Walk from Oslo Central Station (train station) to the Royal Palace along the main street Karl Johans Gate, genuinely magical experience at any time of the year.

York, England

One of the oldest and most famous streets in Britain is located in York – Shambles, a narrow cobblestone street. York also has one of the largest cathedrals in Northern Europe. The cathedral even has its own police force. As a medieval walled city, you can walk most of the way around, up high along the wall.

Clifford’s Tower, built in the 13th century, is a fun stop. Again, going to the tiptop allows you great views of the entire area.

Like most of the UK, York has a long list of great places to stop for tea, including the famous Betty’s Café Tea Rooms, Earl Grey Tea Rooms, and the Teddy Bear Tea Rooms. Closer to the Cathedral (also known as York Ministry), you will find a small tearoom you can enjoy a cupcake and tea that is called Crumbs Cupcakery.

From the train station, it is a little bit of a walk, 0.6 miles to the cathedral. But there are lots of places that may grab your interest to stop at along the way. As you cross the bridge, you will find many romantic shops and places to eat.

Aberystwyth, Wales

Aberystwyth, Wales

Aberystwyth is known for its graceful sweeping seafront and promenade. You can stroll for over a mile passing many points of interest. The castle is an Edwardian fortress built in the late 1300s.

When you are done wandering around town, head over to the electric railway. The Aberystwyth Electric Cliff Railway will take you to the top of the cliff with the best views and a café. Another option is to drive to Pen Dinas, where there is an extensive Iron Age, Celtic hillfort.
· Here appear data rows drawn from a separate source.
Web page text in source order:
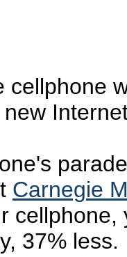
cellphone
Carnegie
37% less.
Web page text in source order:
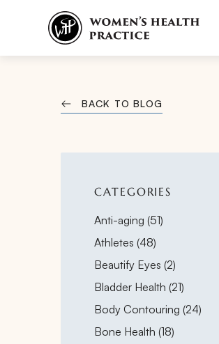
BACK TO BLOG
CATEGORIES
Anti-aging (51Posts
)
Athletes (48Posts
)
Beautify Eyes (2Posts
)
Bladder Health (21Posts
)
Body Contouring (24Posts
)
Bone Health (18Posts
)
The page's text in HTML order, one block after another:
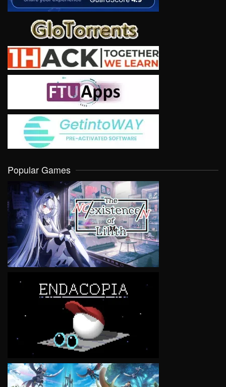
Popular Games
VIEW
VIEW
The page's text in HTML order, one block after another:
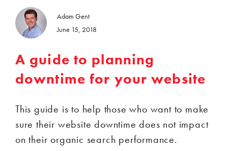
Adam Gent
June 15, 2018
A guide to planning
downtime for your website
This guide is to help those who want to make
sure their website downtime does not impact
on their organic search performance.
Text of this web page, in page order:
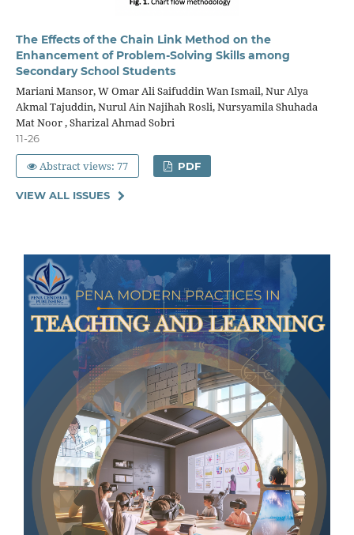
The Effects of the Chain Link Method on the
Enhancement of Problem-Solving Skills among
Secondary School Students
Mariani Mansor, W Omar Ali Saifuddin Wan Ismail, Nur Alya
Akmal Tajuddin, Nurul Ain Najihah Rosli, Nursyamila Shuhada
Mat Noor , Sharizal Ahmad Sobri
11-26
Abstract views: 77 PDF
VIEW ALL ISSUES
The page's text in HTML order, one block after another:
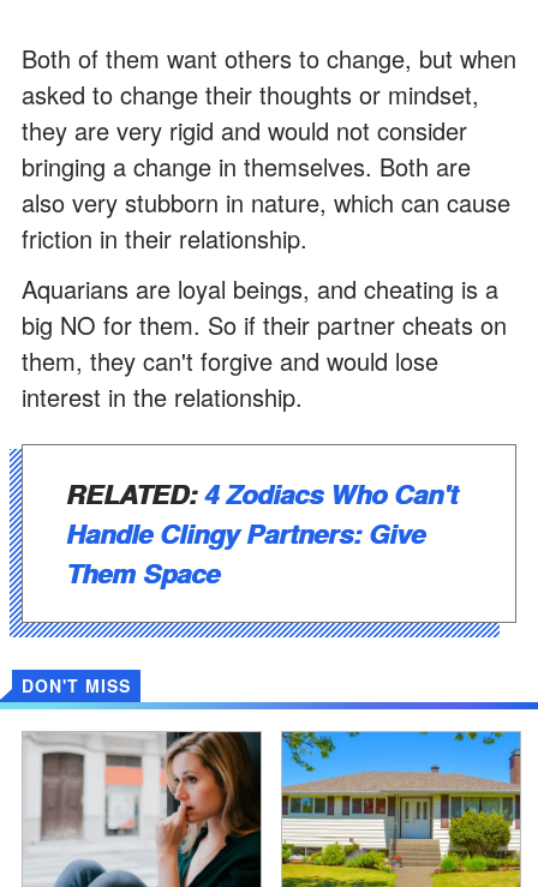
Both of them want others to change, but when
asked to change their thoughts or mindset,
they are very rigid and would not consider
bringing a change in themselves. Both are
also very stubborn in nature, which can cause
friction in their relationship.
Aquarians are loyal beings, and cheating is a
big NO for them. So if their partner cheats on
them, they can't forgive and would lose
interest in the relationship.
RELATED:4 Zodiacs Who Can't
Handle Clingy Partners: Give
Them Space
DON'T MISS
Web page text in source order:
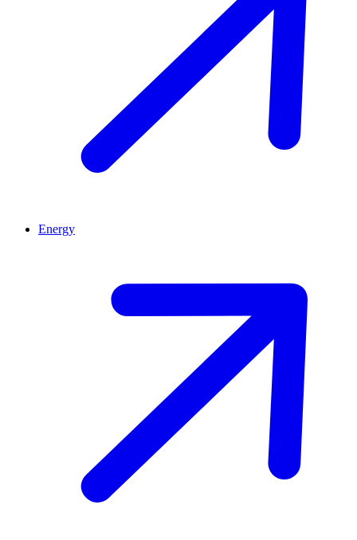
Energy
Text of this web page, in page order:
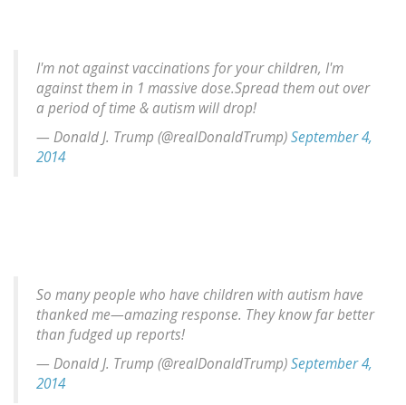
I'm not against vaccinations for your children, I'm
against them in 1 massive dose.Spread them out over
a period of time & autism will drop!
— Donald J. Trump (@realDonaldTrump)September 4,
2014
So many people who have children with autism have
thanked me—amazing response. They know far better
than fudged up reports!
— Donald J. Trump (@realDonaldTrump)September 4,
2014
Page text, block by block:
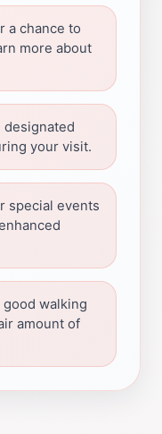
a chance to
more about
designated
your visit.
special events
walking
amount of
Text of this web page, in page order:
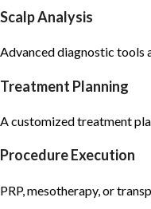
Scalp Analysis
Advanced diagnostic tools
Treatment Planning
A customized treatment
Procedure Execution
PRP, mesotherapy, or
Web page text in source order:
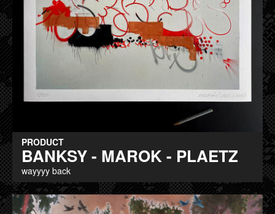
PRODUCT
BANKSY - MAROK - PLAETZ
wayyyy back
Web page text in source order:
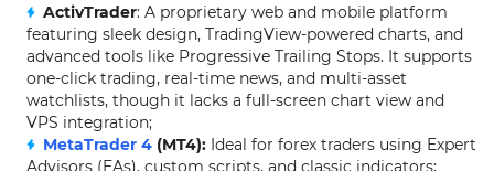
ActivTrader: A proprietary web and mobile platform
featuring sleek design, TradingView-powered charts, and
advanced tools like Progressive Trailing Stops. It supports
one-click trading, real-time news, and multi-asset
watchlists, though it lacks a full-screen chart view and
VPS integration;
MetaTrader 4 (MT4): Ideal for forex traders using Expert
Advisors (EAs), custom scripts, and classic indicators;
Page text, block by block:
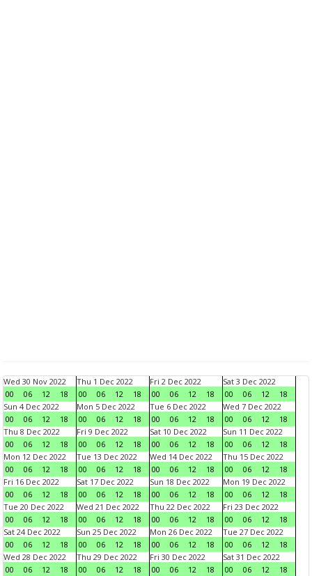
Wed 30 Nov 2022
00
06 12 18
Thu 1 Dec 2022
00
06 12 18
Fri 2 Dec 2022
00
06 12 18
Sat 3 Dec 2022
00
06 12
18
Sun 4 Dec 2022
00
06 12 18
Mon 5 Dec 2022
00
06 12 18
Tue 6 Dec 2022
00
06 12 18
Wed 7 Dec 2022
00
06 12
18
Thu 8 Dec 2022
00
06 12 18
Fri 9 Dec 2022
00
06 12 18
Sat 10 Dec 2022
00
06 12 18
Sun 11 Dec 2022
00
06 12
18
Mon 12 Dec 2022
00
06 12 18
Tue 13 Dec 2022
00
06 12 18
Wed 14 Dec 2022
00
06 12 18
Thu 15 Dec 2022
00
06 12
18
Fri 16 Dec 2022
00
06 12 18
Sat 17 Dec 2022
00
06 12 18
Sun 18 Dec 2022
00
06 12 18
Mon 19 Dec 2022
00
06 12
18
Tue 20 Dec 2022
00
06 12 18
Wed 21 Dec 2022
00
06 12 18
Thu 22 Dec 2022
00
06 12 18
Fri 23 Dec 2022
00
06 12
18
Sat 24 Dec 2022
00
06 12 18
Sun 25 Dec 2022
00
06 12 18
Mon 26 Dec 2022
00
06 12 18
Tue 27 Dec 2022
00
06 12
18
Wed 28 Dec 2022
00
06 12 18
Thu 29 Dec 2022
00
06 12 18
Fri 30 Dec 2022
00
06 12 18
Sat 31 Dec 2022
00
06 12
18
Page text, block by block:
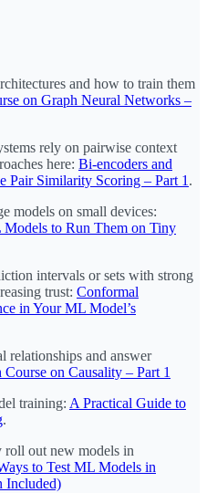
and how to train them
on Graph Neural Networks –
rely on pairwise context
here: Bi-encoders and
Pair Similarity Scoring – Part 1.
models on small devices:
to Run Them on Tiny
intervals or sets with strong
trust: Conformal
in Your ML Model’s
relationships and answer
Course on Causality – Part 1
training: A Practical Guide to
.
roll out new models in
to Test ML Models in
Included)
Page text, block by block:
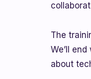
The
We’ll
about
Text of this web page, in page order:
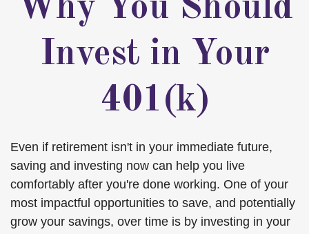
Why You Should
Invest in Your
401(k)
Even if retirement isn't in your immediate future,
saving and investing now can help you live
comfortably after you're done working. One of your
most impactful opportunities to save, and potentially
grow your savings, over time is by investing in your
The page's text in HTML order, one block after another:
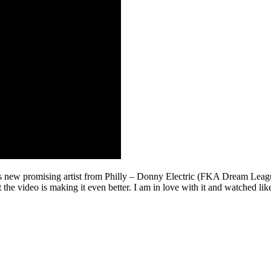
new promising artist from Philly – Donny Electric (FKA Dream
video is making it even better. I am in love with it and watched
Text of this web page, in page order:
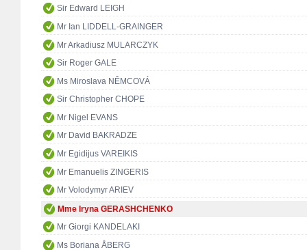
Sir Edward LEIGH
Mr Ian LIDDELL-GRAINGER
Mr Arkadiusz MULARCZYK
Sir Roger GALE
Ms Miroslava NĚMCOVÁ
Sir Christopher CHOPE
Mr Nigel EVANS
Mr David BAKRADZE
Mr Egidijus VAREIKIS
Mr Emanuelis ZINGERIS
Mr Volodymyr ARIEV
Mme Iryna GERASHCHENKO
Mr Giorgi KANDELAKI
Ms Boriana ÅBERG
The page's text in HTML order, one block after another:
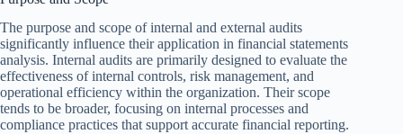
The purpose and scope of internal and external audits
significantly influence their application in financial statements
analysis. Internal audits are primarily designed to evaluate the
effectiveness of internal controls, risk management, and
operational efficiency within the organization. Their scope
tends to be broader, focusing on internal processes and
compliance practices that support accurate financial reporting.
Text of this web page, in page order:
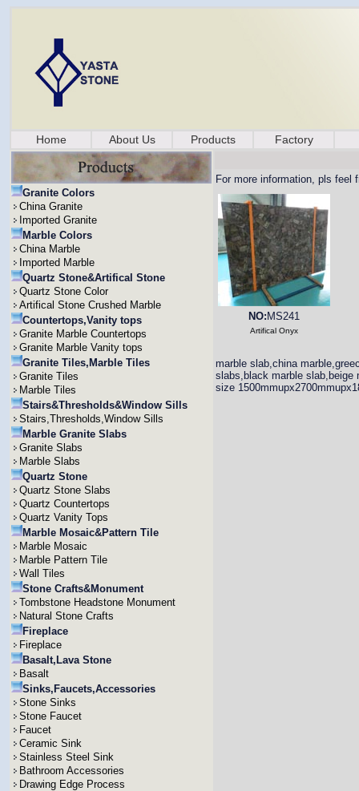
Home About Us Products Factory
Granite Colors
China Granite
Imported Granite
Marble Colors
China Marble
Imported Marble
Quartz Stone&Artifical Stone
Quartz Stone Color
Artifical Stone Crushed Marble
Countertops,Vanity tops
Granite Marble Countertops
Granite Marble Vanity tops
Granite Tiles,Marble Tiles
Granite Tiles
Marble Tiles
Stairs&Thresholds&Window Sills
Stairs,Thresholds,Window Sills
Marble Granite Slabs
Granite Slabs
Marble Slabs
Quartz Stone
Quartz Stone Slabs
Quartz Countertops
Quartz Vanity Tops
Marble Mosaic&Pattern Tile
Marble Mosaic
Marble Pattern Tile
Wall Tiles
Stone Crafts&Monument
Tombstone Headstone Monument
Natural Stone Crafts
Fireplace
Fireplace
Basalt,Lava Stone
Basalt
Sinks,Faucets,Accessories
Stone Sinks
Stone Faucet
Faucet
Ceramic Sink
Stainless Steel Sink
Bathroom Accessories
Drawing Edge Process
For more information, pls feel
NO: MS241
Artifical Onyx
marble slab,china
slabs,black marble slab,beige
size
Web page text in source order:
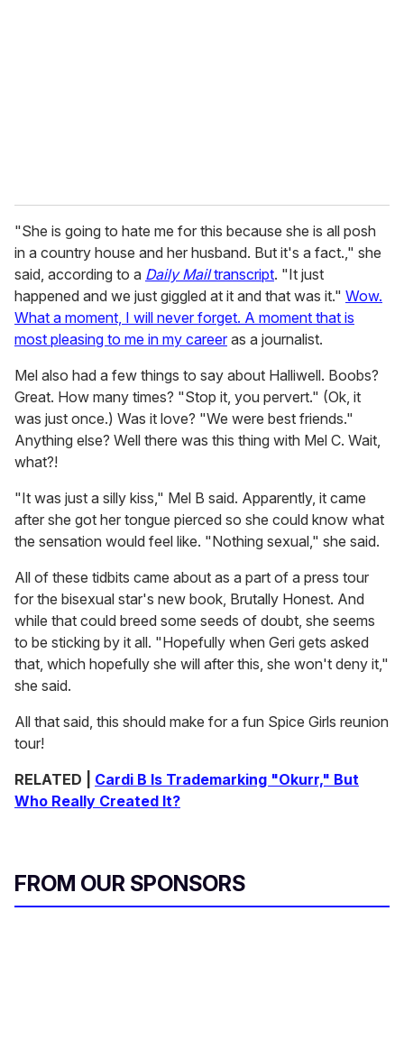
"She is going to hate me for this because she is all posh
in a country house and her husband. But it's a fact.," she
said, according to a Daily Mailtranscript. "It just
happened and we just giggled at it and that was it." Wow.
What a moment, I will never forget. A moment that is
most pleasing to me in my career as a journalist.
Mel also had a few things to say about Halliwell. Boobs?
Great. How many times? "Stop it, you pervert." (Ok, it
was just once.) Was it love? "We were best friends."
Anything else? Well there was this thing with Mel C. Wait,
what?!
"It was just a silly kiss," Mel B said. Apparently, it came
after she got her tongue pierced so she could know what
the sensation would feel like. "Nothing sexual," she said.
All of these tidbits came about as a part of a press tour
for the bisexual star's new book, Brutally Honest. And
while that could breed some seeds of doubt, she seems
to be sticking by it all. "Hopefully when Geri gets asked
that, which hopefully she will after this, she won't deny it,"
she said.
All that said, this should make for a fun Spice Girls reunion
tour!
RELATED | Cardi B Is Trademarking "Okurr," But
Who Really Created It?
FROM OUR SPONSORS
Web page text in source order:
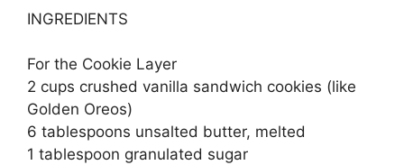
INGREDIENTS
For the Cookie Layer
2 cups crushed vanilla sandwich cookies (like
Golden Oreos)
6 tablespoons unsalted butter, melted
1 tablespoon granulated sugar
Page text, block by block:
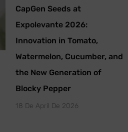
CapGen Seeds at
Expolevante 2026:
Innovation in Tomato,
Watermelon, Cucumber, and
the New Generation of
Blocky Pepper
18 De April De 2026

Vale of Rheidol Railway is a train with a steam engine and makes a loop from Aberystwyth to Devil’s Bridge. This train line was established in 1902 and is a great way to see the countryside.

Edinburgh, Scotland

The castle is impressive, lording over the city below. Plan to spend a good half-day exploring the castle. You may want to wear a good pair of walking shoes when you visit this city, as it is the best way to see it.

Many points were the inspiration for JK Rowling’s Harry Potter books. You can even take a free walking tour that includes seeing them in person.

There are two train stations in Edinburgh, so be sure you know where you want to go before you head out. If your interest is mainly to see the old town, use the Edinburgh Waverley station. From Waverley to the castle is around a 0.6-mile walk, which will take about 15 minutes, if you are not too distracted by the many shops and historical places to explore.

Other Tips and Suggestions

A great way to see different locations is to take a Rhine River cruise. You will pass by dozens of castles and unique small towns.

Many cities now offer free walking tours and are well worth taking. Yes free. At the end of the tour, you should be prepared to tip your guide. The tour will give you an excellent overview of the area, lots of history and fun facts.

Now start planning your European adventure.